== Segment start ==

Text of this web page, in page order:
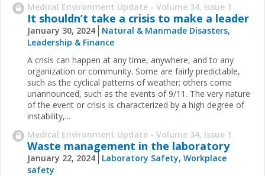
Medical Environment Update - Volume 34, Issue 1
It shouldn’t take a crisis to make a leader
January 30, 2024 Natural & Manmade Disasters,
Leadership & Finance
A crisis can happen at any time, anywhere, and to any
organization or community. Some are fairly predictable,
such as the cyclical patterns of weather; others come
unannounced, such as the events of 9/11. The very nature
of the event or crisis is characterized by a high degree of
instability,...
Medical Environment Update - Volume 34, Issue 1
Waste management in the laboratory
January 22, 2024 Laboratory Safety, Workplace
safety
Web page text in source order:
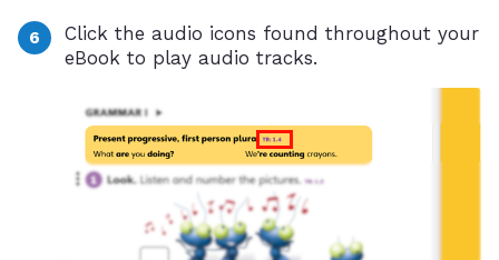
Click the audio icons found throughout your
eBook to play audio tracks.
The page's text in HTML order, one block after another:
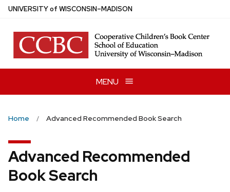
Skip
main
content
UNIVERSITYof WISCONSIN–MADISON
MENU
Home Advanced Recommended Book Search
Advanced Recommended
Book Search
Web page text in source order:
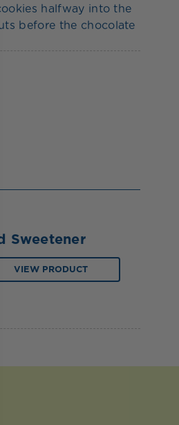
halfway into the
before the chocolate
Sweetener
VIEW PRODUCT

== Segment end ==

◆ **What is being asked**
Repeat the records exactly but leave out the images.

◆ **Response area**
Text of this web page, in page order:
Medical Environment Update - Volume 34, Issue 1
It shouldn’t take a crisis to make a leader
January 30, 2024 Natural & Manmade Disasters,
Leadership & Finance
A crisis can happen at any time, anywhere, and to any
organization or community. Some are fairly predictable,
such as the cyclical patterns of weather; others come
unannounced, such as the events of 9/11. The very nature
of the event or crisis is characterized by a high degree of
instability,...
Medical Environment Update - Volume 34, Issue 1
Waste management in the laboratory
January 22, 2024 Laboratory Safety, Workplace
safety
Web page text in source order:
Click the audio icons found throughout your
eBook to play audio tracks.
The page's text in HTML order, one block after another:
Skip
main
content
UNIVERSITYof WISCONSIN–MADISON
MENU
Home Advanced Recommended Book Search
Advanced Recommended
Book Search
Web page text in source order:
halfway into the
before the chocolate
Sweetener
VIEW PRODUCT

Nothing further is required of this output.